Thomas H. Perkins (1764 – 1854)

November 30, 2016

Merchant and philanthropist Thomas Handasyd Perkins was born on December 15, 1764 and by his 20th birthday he was traveling the world.  After a trip to China with his wife Sarah Elliot’s uncle, James Magee who was then a captain of a ship in the China trade, Perkins and his brother formed J. & T. H. Perkins which soon became the foremost American trading house with China.  Their ships carried tea, cloth and china to the United States, coffee and sugar to Europe and furs and opium to China.  To ensure an advantage over other merchants they formed a branch in Canton in 1803.

Perkins’ later invested in cotton mills, mining, iron-making, hotels, theaters and quarrying.  The 1826 Granite Railway Company organized under his leadership was instrumental in building the first railroad in America.  For half a century Perkins’ company operated both quarries and railroad, but after laying a network of railroads he gave up railroad work and concentrated on the quarrying side of the business.  His quarrying business supplied the stone for many important buildings and structures in Boston, including the Bunker Hill Monument, the Boston Custom House, and Minot’s Ledge Light, one of the most famous lighthouses in the world near Boston Harbor.

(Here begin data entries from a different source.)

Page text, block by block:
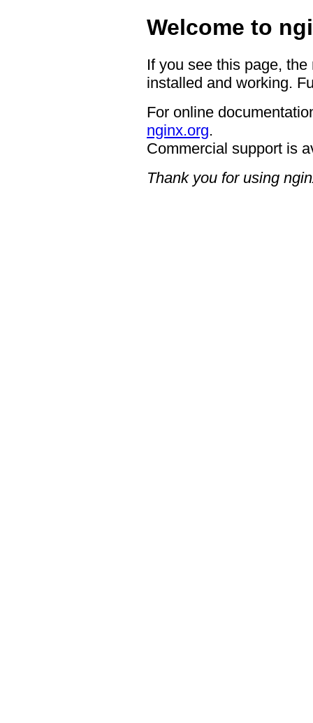
Welcome to
If you see this page,
installed and working.
For online
nginx.org.
Commercial support is
Thank you for using
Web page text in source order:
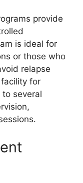
provide
is ideal for
or those who
relapse
for
several
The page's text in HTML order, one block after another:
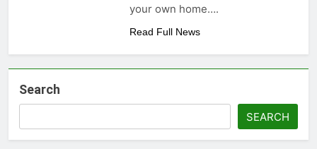
your own home….
Read Full News
Search
SEARCH
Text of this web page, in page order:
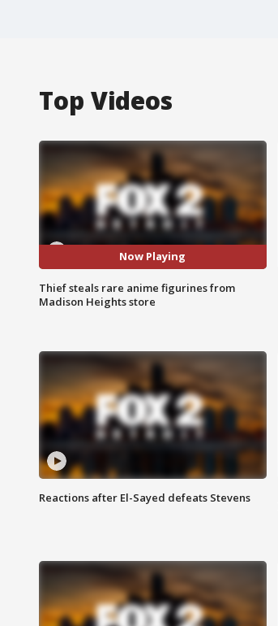
Top Videos
Now Playing
Thief steals rare anime figurines from
Madison Heights store
Reactions after El-Sayed defeats Stevens
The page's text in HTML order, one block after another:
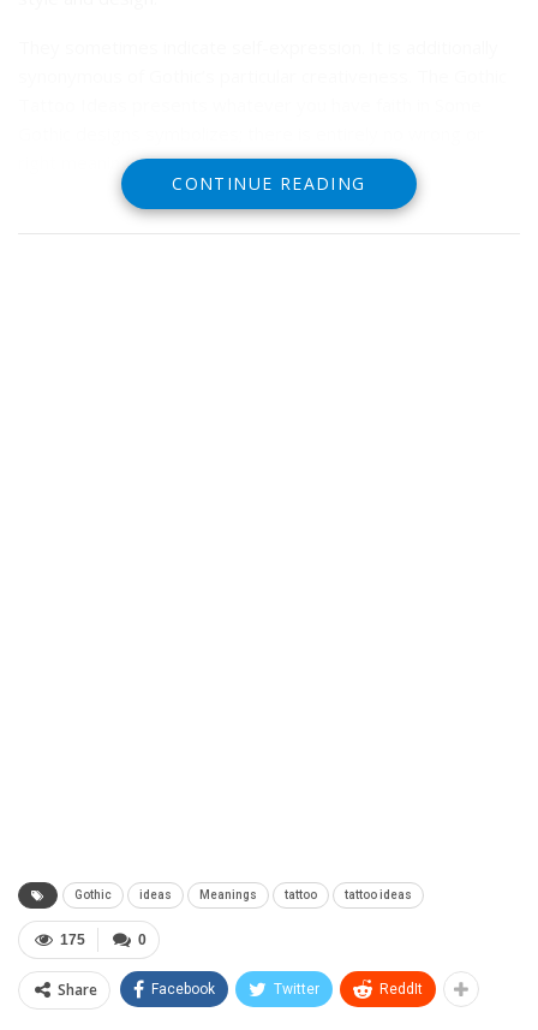
right meaning.
CONTINUE READING
Gothic ideas Meanings tattoo tattoo ideas
0
175
Share Facebook Twitter ReddIt
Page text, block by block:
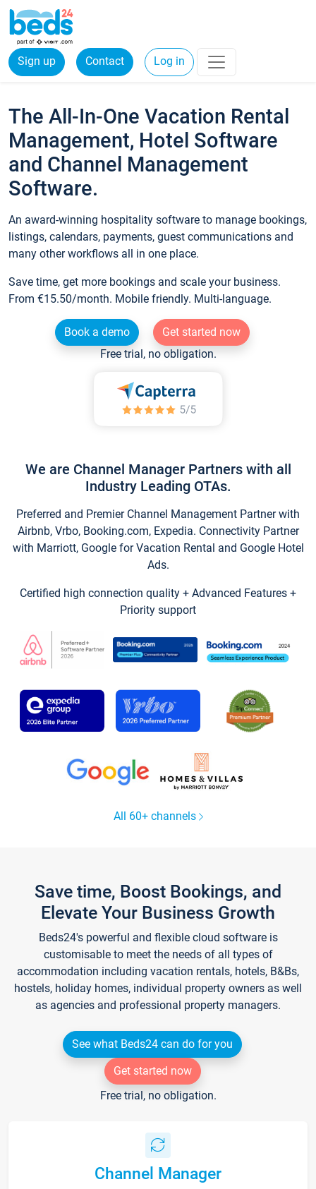
Sign up Contact Log in
The All-In-One Vacation Rental
Management, Hotel Software
and Channel Management
Software.
An award-winning hospitality software to manage bookings,
listings, calendars, payments, guest communications and
many other workflows all in one place.
Save time, get more bookings and scale your business.
From €15.50/month. Mobile friendly. Multi-language.
Book a demo
Get started now
Free trial, no obligation.
We are Channel Manager Partners with all
Industry Leading OTAs.
Preferred and Premier Channel Management Partner with
Airbnb, Vrbo, Booking.com, Expedia. Connectivity Partner
with Marriott, Google for Vacation Rental and Google Hotel
Ads.
Certified high connection quality + Advanced Features +
Priority support
All 60+ channels
Save time, Boost Bookings, and
Elevate Your Business Growth
Beds24's powerful and flexible cloud software is
customisable to meet the needs of all types of
accommodation including vacation rentals, hotels, B&Bs,
hostels, holiday homes, individual property owners as well
as agencies and professional property managers.
See what Beds24 can do for you
Get started now
Free trial, no obligation.
Channel Manager
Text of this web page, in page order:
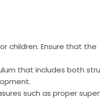
children. Ensure that the
that includes both
such as proper
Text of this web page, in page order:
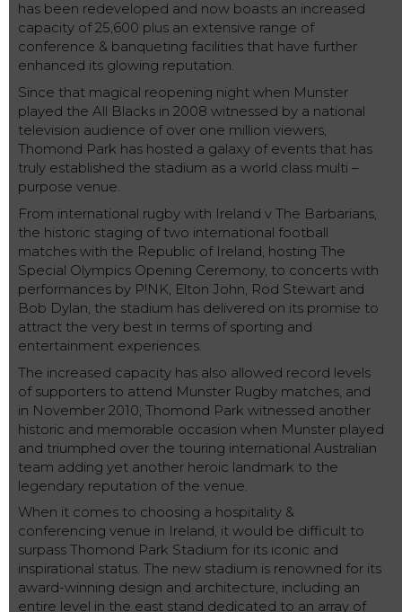
has been redeveloped and now boasts an increased
capacity of 25,600 plus an extensive range of
conference & banqueting facilities that have further
enhanced its glowing reputation.
Since that magical reopening night when Munster
played the All Blacks in 2008 witnessed by a national
television audience of over one million viewers,
Thomond Park has hosted a galaxy of events that has
truly established the stadium as a world class multi –
purpose venue.
From international rugby with Ireland v The Barbarians,
the historic staging of two international football
matches with the Republic of Ireland, hosting The
Special Olympics Opening Ceremony, to concerts with
performances by P!NK, Elton John, Rod Stewart and
Bob Dylan, the stadium has delivered on its promise to
attract the very best in terms of sporting and
entertainment experiences.
The increased capacity has also allowed record levels
of supporters to attend Munster Rugby matches, and
in November 2010, Thomond Park witnessed another
historic and memorable occasion when Munster played
and triumphed over the touring international Australian
team adding yet another heroic landmark to the
legendary reputation of the venue.
When it comes to choosing a hospitality &
conferencing venue in Ireland, it would be difficult to
surpass Thomond Park Stadium for its iconic and
inspirational status. The new stadium is renowned for its
award-winning design and architecture, including an
entire level in the east stand dedicated to an array of
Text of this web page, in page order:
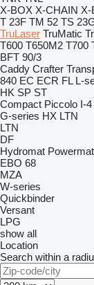
X-BOX X-CHAIN X-
T 23F TM 52 TS
TruLaser TruMatic
T600 T650M2 T700
BFT 90/3
Caddy Crafter
840 EC ECR FL L-
HK SP ST
Compact Piccolo I-4
G-series HX LTN
LTN
DF
Hydromat Powermat
EBO 68
MZA
W-series
Quickbinder
Versant
LPG
show all
Location
Search within a
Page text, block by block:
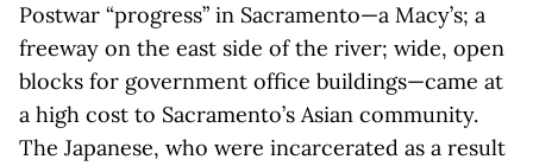
Postwar “progress” in Sacramento—a Macy’s; a
freeway on the east side of the river; wide, open
blocks for government office buildings—came at
a high cost to Sacramento’s Asian community.
The Japanese, who were incarcerated as a result
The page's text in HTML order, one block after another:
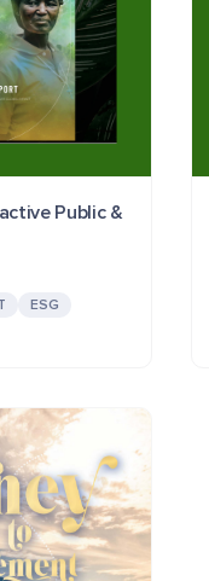
Public &
ESG
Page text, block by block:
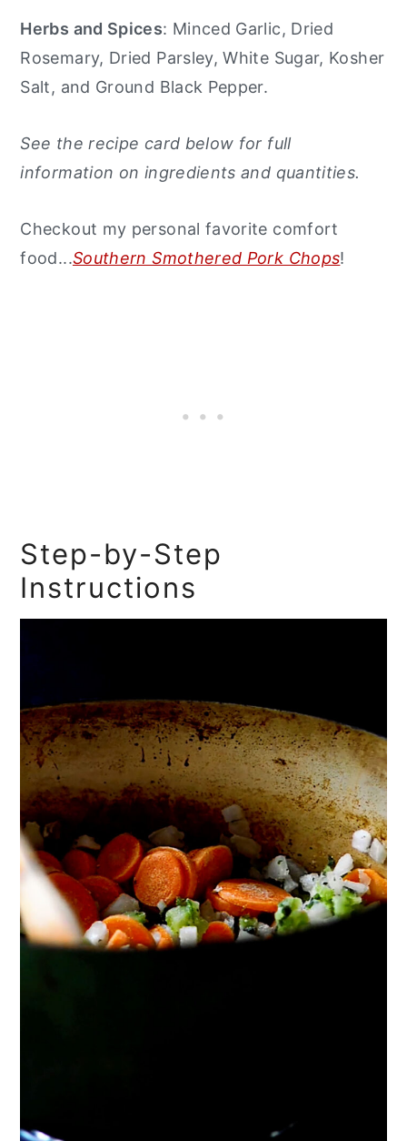
Herbs and Spices: Minced Garlic, Dried
Rosemary, Dried Parsley, White Sugar, Kosher
Salt, and Ground Black Pepper.
See the recipe card below for full
information on ingredients and quantities.
Checkout my personal favorite comfort
food...Southern Smothered Pork Chops!
Step-by-Step
Instructions
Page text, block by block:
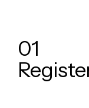
01
Registe
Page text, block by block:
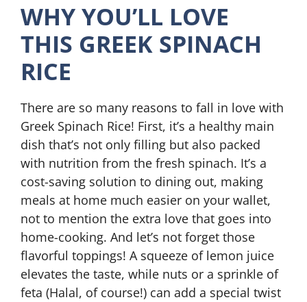
WHY YOU’LL LOVE
THIS GREEK SPINACH
RICE
There are so many reasons to fall in love with
Greek Spinach Rice! First, it’s a healthy main
dish that’s not only filling but also packed
with nutrition from the fresh spinach. It’s a
cost-saving solution to dining out, making
meals at home much easier on your wallet,
not to mention the extra love that goes into
home-cooking. And let’s not forget those
flavorful toppings! A squeeze of lemon juice
elevates the taste, while nuts or a sprinkle of
feta (Halal, of course!) can add a special twist
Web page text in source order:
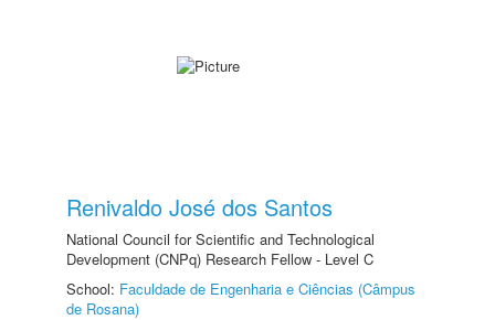
Renivaldo José dos Santos
National Council for Scientific and Technological
Development (CNPq) Research Fellow - Level C
School: Faculdade de Engenharia e Ciências (Câmpus
de Rosana)
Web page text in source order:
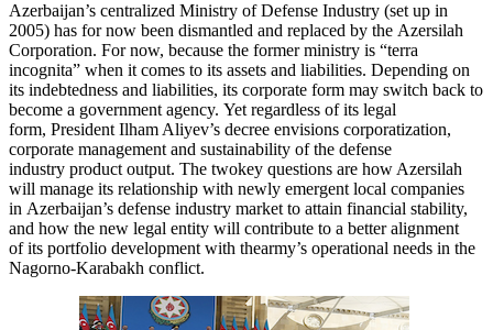
Azerbaijan’s centralized Ministry of Defense Industry (set up in
2005) has for now been dismantled and replaced by the Azersilah
Corporation. For now, because the former ministry is “terra
incognita” when it comes to its assets and liabilities. Depending on
its indebtedness and liabilities, its corporate form may switch back to
become a government agency. Yet regardless of its legal
form, President Ilham Aliyev’s decree envisions corporatization,
corporate management and sustainability of the defense
industry product output. The twokey questions are how Azersilah
will manage its relationship with newly emergent local companies
in Azerbaijan’s defense industry market to attain financial stability,
and how the new legal entity will contribute to a better alignment
of its portfolio development with thearmy’s operational needs in the
Nagorno-Karabakh conflict.
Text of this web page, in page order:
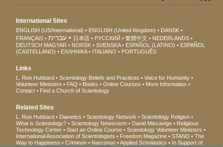
International Sites
ENGLISH (US/International) ENGLISH (United Kingdom)
DANSK
FRANÇAIS
עברית 日本語 РУССКИЙ 繁體中文
NEDERLANDS
DEUTSCH MAGYAR NORSK SVENSKA ESPAÑOL (LATINO)
ESPAÑOL
(CASTELLANO)
ΕΛΛΗΝΙΚA ITALIANO PORTUGUÊS
Links
L. Ron Hubbard Scientology Beliefs and Practices
Voice for Humanity
Volunteer Ministers
FAQ Books Online Courses
More Information
Contact
Find a Church of Scientology
Related Sites
L. Ron Hubbard Dianetics Scientology Network
Scientology Religion
What is Scientology?
Scientology Newsroom David Miscavige
Religious
Technology Center
Start an Online Course
Scientology Volunteer Ministers
International Association of Scientologists
Freedom Magazine STAND
The
Way to Happiness
Criminon Narconon Applied Scholastics
In Support of
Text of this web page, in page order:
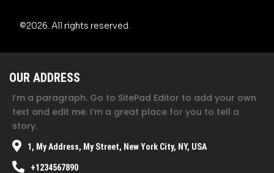
©2026. All rights reserved.
OUR ADDRESS
I’m a paragraph. Go to SitePad Editor to add your own
text and edit me. I’m a great place for you to tell a
story.
1, My Address, My Street, New York City, NY, USA
+1234567890
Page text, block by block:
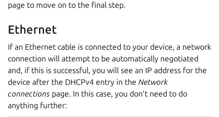
page to move on to the final step.
Ethernet
If an Ethernet cable is connected to your device, a network
connection will attempt to be automatically negotiated
and, if this is successful, you will see an IP address for the
device after the DHCPv4 entry in the Network
connections page. In this case, you don’t need to do
anything further:

Business acumen aside, Perkins is perhaps best known for his philanthropy, leading the way for the creation of the New England Asylum for the Blind, later known as the Perkins Institution and Massachusetts School for the Blind.  He also gave generously to the Bunker Hill Monument Association, the Massachusetts General Hospital and the Boston Athenaeum.

Thomas Handasyd Perkins was originally buried at St. Paul’s Cathedral in Boston, but was later moved to Mount Auburn Cemetery on March 21, 1914.  He is buried in an underground tomb, Lot # 108 on Central Avenue with his family.  The lot’s marble monument is a dog (photo above) sculpted by Horatio Greenough (Lot # 97 Cedar Avenue), commissioned by Perkins and placed at Mount Auburn in 1844.  Considered “America’s first sculptor,” Greenough is known for his famous portrait statue of George Washington now in the Smithsonian Institution.  Several volumes about Perkins’ life and business are held in the Perkins Collection at the Massachusetts Historical Society.


  1. Lisa Ridgway says:

    Very interesting. Thank you!
    But I was a bit confused. Perkins had the dog sculpture done and placed
    at Mt Auburn in 1844, may we assume for his family?
    But when he died 10 years later in 1854, he wasn’t even buried there–?
    And wasn’t put in Mt Auburn until 1914–?
    There’s a story behind this…

    Thanks for explaining it.

    • Jennifer Johnston says:

      Hi Lisa,

      In 1843, at the age of 79, Perkins commissioned Horatio Greenough to create the a sculpture for him. Greenough had studied at the Phillips Academy and Harvard before moving to Rome to study abroad. He was taught to cut marble by Alpheus Carey (sculptor of Hannah Adams’s monument , the first erected at Mount Auburn), supported by the famous Washington Allston, and called the first professional American sculptor. Greenough sculpted the realistic Newfoundland dog for Perkins while still in Italy. The beloved pet is a symbol of loyalty and companionship, and a guide through the afterlife.

      Perkins was buried at St. Paul’s Cathedral in Boston and moved to Mount Auburn Cemetery in 1914.

      The dog sculpture may have been something he wanted to enjoy in life and then it was moved to “guard his grave” after he died.

      Death like life seems to find people residing with different members of their families and friends. Often after a few generations it can be difficult to tease out the connections between people and the choices they may have made in life or in preparation for their and / or their loved one’s death (e.g. to understand why one family member or couple within a family will choose burial or cremation or interment or inurnment in one location and other family members and / or friends may make different choices).

    • Jennifer Johnston says:

      Great question Helen, as the Boston Globe has said: “Perkins has a fascinating and complicated history in this regard. He was a major industrialist with significant holdings in textiles, railroads, and iron mines. But as a young man, he traded slaves in Haiti through India and China.”
      As you know, many powerful and wealthy people in our country were involved in trading slaves in the past, and at least a half a dozen U.S. presidents owned slaves while they were in office. Many charities, schools and hospitals also have extremely complex connections to slavery. It is important to recognize this fact and not to repeat these terrible atrocities going forward.